Before running this notebook: Go to "Runtime" -> "Change Runtime Type" -> Select "GPU T4"

In [None]:
!pip install -q condacolab

import condacolab
condacolab.install()

In [None]:
!conda install tsnecuda -c conda-forge

Imports

In [None]:
import tsnecuda
tsnecuda.test() # this should work without any error

In [None]:
import numpy as np
import matplotlib.pyplot as plt
import seaborn as sns

from sklearn.datasets import fetch_openml

sns.set()

In [None]:
colors = ['#fe7c73', '#2471A3', '#3498DB', '#27AE60', '#82E0AA', '#D35400', '#5D6D7E', '#E74C3C', '#21618C', '#B7950B', '#46C7C7', '#00B9FF']

Load dataset

In [None]:
# Load MNIST dataset
mnist = fetch_openml('mnist_784')

# Extract features and labels
X, y = mnist['data'], mnist['target']

# Convert to numpy arrays
X = X.to_numpy().astype('float32')
y = y.to_numpy().astype('int')

# Print the shape of the arrays
print("Shape of features (X):", X.shape)
print("Shape of labels (y):", y.shape)

Shape of features (X): (70000, 784)
Shape of labels (y): (70000,)


Sample rows

In [None]:
# Get the number of rows in X
num_rows = X.shape[0]

# Randomly sample 8,000 indices
random_indices = np.random.choice(num_rows, size=8000, replace=False)
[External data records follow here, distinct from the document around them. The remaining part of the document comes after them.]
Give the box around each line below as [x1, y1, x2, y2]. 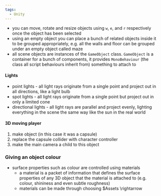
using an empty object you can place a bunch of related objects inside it [12, 35, 157, 41]
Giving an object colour [5, 154, 61, 160]
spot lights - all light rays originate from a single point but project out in [12, 94, 154, 99]
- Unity [9, 12, 25, 17]
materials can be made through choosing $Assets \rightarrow [19, 186, 143, 192]
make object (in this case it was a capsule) [12, 131, 97, 137]
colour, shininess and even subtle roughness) [19, 180, 110, 186]
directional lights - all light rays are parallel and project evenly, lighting [12, 104, 152, 110]
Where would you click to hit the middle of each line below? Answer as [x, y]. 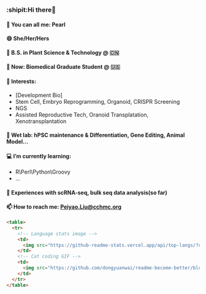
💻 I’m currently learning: [39, 156]
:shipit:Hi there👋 [31, 10]
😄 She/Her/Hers [28, 39]
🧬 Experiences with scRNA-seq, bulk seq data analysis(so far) [87, 192]
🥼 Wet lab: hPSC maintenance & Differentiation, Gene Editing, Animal [96, 135]
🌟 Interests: [21, 81]
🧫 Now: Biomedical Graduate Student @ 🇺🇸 [63, 67]
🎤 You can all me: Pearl [36, 25]
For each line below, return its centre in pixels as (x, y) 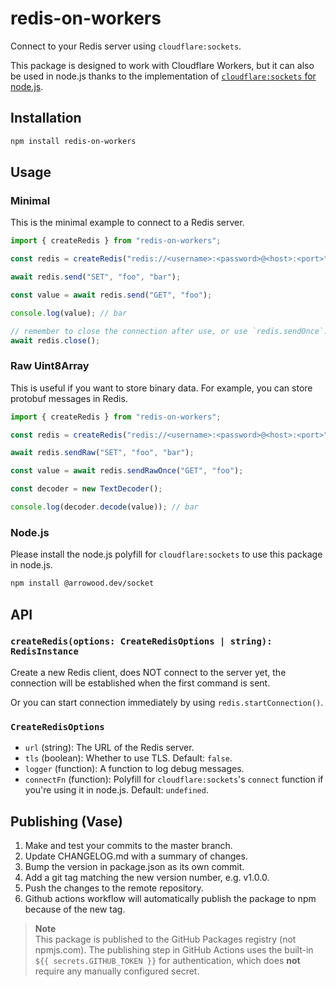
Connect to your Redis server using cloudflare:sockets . (126, 46)
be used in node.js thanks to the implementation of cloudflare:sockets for (163, 76)
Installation (46, 118)
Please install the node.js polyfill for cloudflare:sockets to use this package (166, 554)
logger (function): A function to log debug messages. (134, 769)
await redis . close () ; (55, 340)
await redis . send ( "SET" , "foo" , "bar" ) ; (96, 277)
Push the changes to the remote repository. (114, 888)
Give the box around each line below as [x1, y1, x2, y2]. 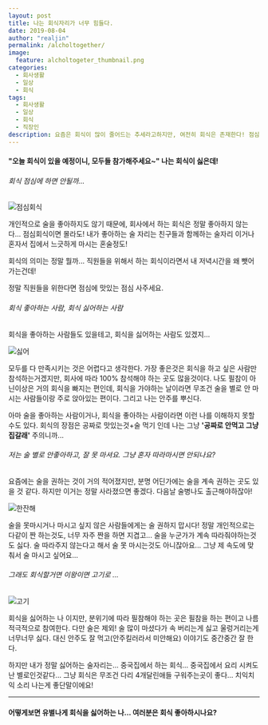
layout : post [8, 11, 52, 20]
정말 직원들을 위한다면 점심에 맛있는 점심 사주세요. [8, 283, 164, 293]
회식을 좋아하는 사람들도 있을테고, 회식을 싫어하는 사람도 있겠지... [8, 329, 211, 339]
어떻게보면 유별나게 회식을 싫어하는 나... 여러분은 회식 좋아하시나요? [8, 707, 218, 717]
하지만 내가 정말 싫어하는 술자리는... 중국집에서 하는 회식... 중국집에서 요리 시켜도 [8, 660, 259, 670]
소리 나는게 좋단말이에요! [16, 680, 94, 690]
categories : [8, 64, 48, 72]
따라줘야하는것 [211, 530, 257, 540]
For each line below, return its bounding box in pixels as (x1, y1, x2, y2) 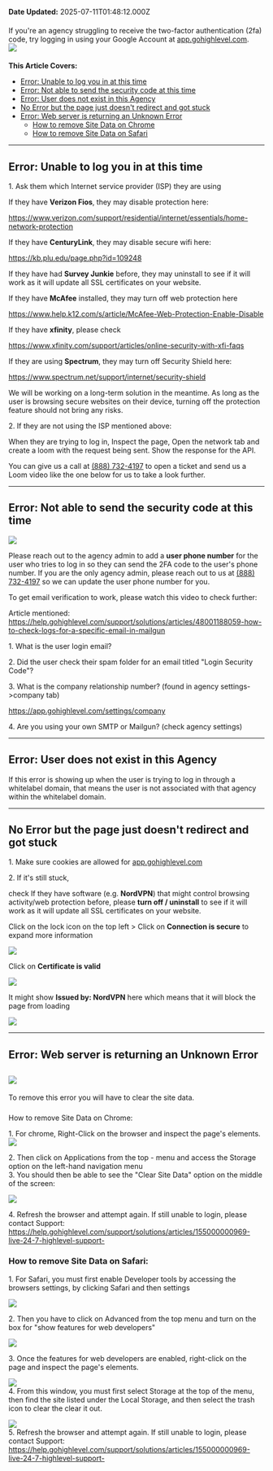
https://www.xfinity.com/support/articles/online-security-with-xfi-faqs (8, 341, 245, 350)
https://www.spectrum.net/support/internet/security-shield (8, 372, 206, 382)
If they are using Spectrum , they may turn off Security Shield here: (8, 357, 232, 366)
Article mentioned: (8, 608, 71, 618)
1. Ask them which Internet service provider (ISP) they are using (8, 182, 222, 190)
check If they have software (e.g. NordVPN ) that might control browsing (8, 889, 250, 899)
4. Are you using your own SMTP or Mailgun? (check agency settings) (8, 721, 243, 731)
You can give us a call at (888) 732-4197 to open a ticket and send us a (8, 462, 246, 471)
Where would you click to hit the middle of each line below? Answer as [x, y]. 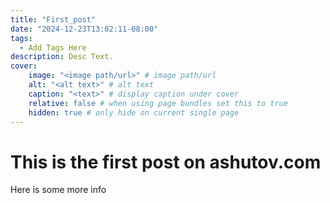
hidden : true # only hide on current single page [134, 112]
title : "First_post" [53, 19]
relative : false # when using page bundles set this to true [158, 103]
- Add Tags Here [53, 47]
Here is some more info [58, 190]
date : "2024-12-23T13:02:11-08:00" [84, 29]
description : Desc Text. [62, 57]
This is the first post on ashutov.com [166, 162]
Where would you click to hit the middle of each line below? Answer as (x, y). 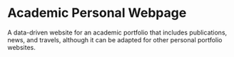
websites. (21, 47)
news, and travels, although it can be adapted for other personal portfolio (115, 39)
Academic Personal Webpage (97, 13)
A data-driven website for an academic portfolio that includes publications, (117, 32)
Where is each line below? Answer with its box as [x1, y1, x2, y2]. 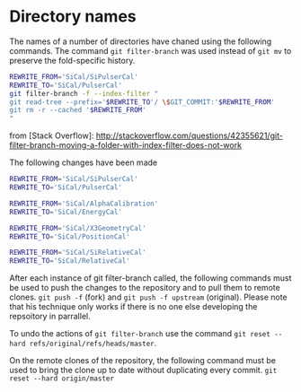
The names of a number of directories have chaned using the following [9, 36, 272, 47]
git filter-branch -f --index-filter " [9, 89, 159, 98]
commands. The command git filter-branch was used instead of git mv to [9, 45, 292, 56]
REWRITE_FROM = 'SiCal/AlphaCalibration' [9, 199, 159, 208]
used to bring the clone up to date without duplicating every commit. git [9, 365, 278, 376]
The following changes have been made [9, 157, 158, 168]
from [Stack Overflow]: [9, 130, 94, 141]
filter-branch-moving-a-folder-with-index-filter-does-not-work [9, 140, 243, 151]

# Select the rows based on the randomly sampled indices
sampled_X = X[random_indices]
sampled_y = y[random_indices]

# tSNE CUDA

In [None]:
from tsnecuda import TSNE as TSNE_GPU

In [None]:
%%timeit

X_embedded_gpu = TSNE_GPU(n_components=2, learning_rate=20, perplexity=25).fit_transform(sampled_X)

In [None]:
X_embedded_gpu = TSNE_GPU(n_components=2, learning_rate=20, perplexity=25).fit_transform(sampled_X)

In [None]:
fig, ax = plt.subplots()

ax.scatter(X_embedded_gpu[:, 0], X_embedded_gpu[:, 1], c = [colors[i] for i in sampled_y], s=10)

ax.set_title("tSNE GPU", fontsize=20, weight="bold")
plt.savefig("./tsne_gpu.jpeg", dpi=300, bbox_inches="tight")

plt.show()

# tSNE Sklearn

In [None]:
from sklearn.manifold import TSNE as TSNE_CPU

In [None]:
%%timeit -n 1 -r 1

X_embedded_cpu = TSNE_CPU(n_components=2, learning_rate=20, perplexity=25).fit_transform(sampled_X)

In [None]:
X_embedded_cpu = TSNE_CPU(n_components=2, learning_rate=20, perplexity=25).fit_transform(sampled_X)

In [None]:
fig, ax = plt.subplots()

ax.scatter(X_embedded_cpu[:, 0], X_embedded_cpu[:, 1], c = [colors[i] for i in sampled_y], s=10)

ax.set_title("tSNE Sklearn", fontsize=20, weight="bold")
plt.savefig("./tsne_cpu.jpeg", dpi=300, bbox_inches="tight")
plt.show()